Abstract

A retrospective study was conducted to determine the influence of subspecialty training in gynecologic oncology as well as several other covariates on the feasibility, operative mortality, and survival benefits of cytoreductive surgery for 263 patients with stages IIIC and IVA epithelial ovarian cancer. Covariates most predictive of an optimal (⩽ 1 cm) cytoreductive outcome were the diameter of the largest metastases before cytoreduction (⩽ 10 cm vs > 10 cm, P < 0.001) and the specialty training of the physicians present at surgery (gynecologic oncologists vs other, P < 0.001). Age influenced operative mortality most (<60 vs ⩾60, P < 0.001).
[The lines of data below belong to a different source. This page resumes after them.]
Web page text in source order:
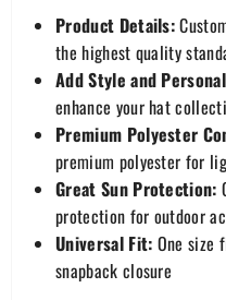
Product Details:
the highest quality
Add Style and
enhance your hat
Premium Polyester
premium polyester for
Great Sun Protection:
protection for outdoor
Universal Fit: One size
snapback closure

Covariates found to most significantly influence survival time include the specialty training of the physicians present at surgery (gynecologic oncologists vs other, P < 0.0001), cytoreductive outcome (complete vs optimal, P = 0.001, optimal vs suboptimal, P < 0.0001), grade of tumor (grade 1 vs grades 2 and 3, P = 0.01), and pelvic disease status (frozen pelvis vs mobile primary tumor, P = 0.03). We conclude that patients with advanced epithelial ovarian cancer should undergo aggressive cytoreductive surgery by gynecologic oncologists, with the objective to remove all macroscopic disease. Subsequent treatment with platinum-based chemotherapy offers the best chance for long-term survival or cure.